陈凡并不知道,自己这一个无心插柳的举动,已然引动了幽冥深处那位至高存在的关注,并得了一份天大的机缘。
此刻的他,正沉浸在一种圆融自洽的大道妙韵之中。
功德气运神轮中那一抹新添的玄黄之色,如定海神针,让他整个人的根基都沉淀了下来,变得厚重无比。
他与洪荒天地的每一次呼吸,都更为契合。
然而,当天道与地道皆有所感时,那执掌三界秩序,理论上与天地联系最为紧密的人道之主,又在何方?
……
九天之上,仙雾缭绕,瑞气万千。
凌霄宝殿。
此地是三界权柄的至高点,往日里总是仙乐阵阵,威严肃穆。
今日,却是一片死寂。
一种令人元神冻结的恐怖威压,充斥着大殿的每一个角落,源头,正是那九龙宝座上端坐的身影。
天帝昊天。
他面沉似水,眼底的阴翳几乎要化为实质,周身逸散出的准圣气息,让下方那金碧辉煌的玉阶都在微微颤抖。
殿下,千里眼与顺风耳战战兢兢地跪伏在地,身体筛糠般抖动,连头都不敢抬。
他们刚刚汇报完瑶姬私配凡人,诞下子嗣之事。
“废物!”
一声怒喝,不似雷霆,却比雷霆更加可怖。
“通通都是废物!”
昊天猛地一掌拍在龙椅的扶手上,坚不可摧的万载温玉瞬间布满了蛛网般的裂纹。
恐怖的怒火化作实质性的风暴,席卷了整个凌霄宝殿。
他乃三界主宰!
他的亲妹妹,天庭的长公主,触犯天条,与一介凡人私通苟合,他这个天帝,竟然是等到孩子都出世了,才从别人口中知晓!
这何止是耻辱!
这是在当着三界众生的面,狠狠地抽他的脸!
然而,那极致的愤怒之后,涌上心头的,却是更深沉的憋屈与无力。
他指尖掐动,天机流转,一丝若有若无的佛光禅唱在他的推演中一闪而逝。
西方教!
又是那两个圣人!
其目的,不言而喻,就是要让他颜面扫地,扰乱他天庭本就孱弱的气运。
可他知道,又能如何?
圣人之下,皆为蝼蚁。
他这个名义上的三界之主,在圣人眼中,不过是一枚稍微重要些的棋子。
更让他感到一阵彻骨冰寒的是,放眼望去,这偌大的天庭,亿万天兵天将,满朝仙官,竟无一人能为他分忧!
阐教、截教那些师出名门的弟子,一个个桀骜不驯,听调不听宣,对他这个天帝毫无敬畏之心。
而他亲手提拔起来的仙官,又大多是些根基浅薄、修为低微之辈,根本派不上用场。
孤家寡人。
这四个字,便是他这位天帝最真实的写照。
无尽的烦躁与郁闷,如同跗骨之蛆,啃噬着他的帝心。
就在这时,一名身着文官仙袍的老臣,颤巍巍地从队列中走出,硬着头皮,小心翼翼地奏报道:
“陛下……”
“近来洪荒之中,出了一处名为‘红尘界’的奇妙所在。
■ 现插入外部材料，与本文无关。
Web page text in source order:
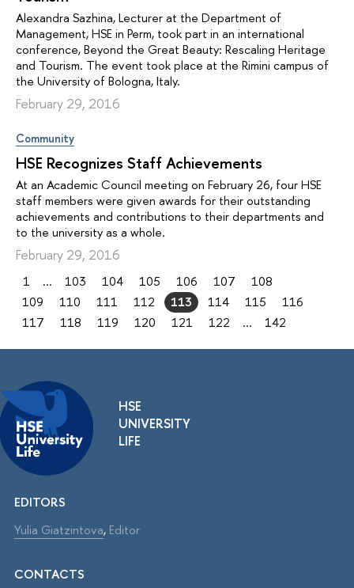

”
“据说,此界能磨砺元神,勘破心魔,神异非常。纵是大罗金仙,进入其中历练一番,也是赞不绝口。”
“陛下心中烦闷,或可……或可入内一观,以作消遣。”
“红尘界?”
昊天那阴沉的目光中,终于透出了一丝波动。
这个名字,他有所耳闻。
似乎不久前,阐教的广成子就在此界界主手中吃了大亏,连带着那位高高在上的元始天尊,都被落了面皮。
一丝极淡的好奇,从他烦闷的帝心中升起。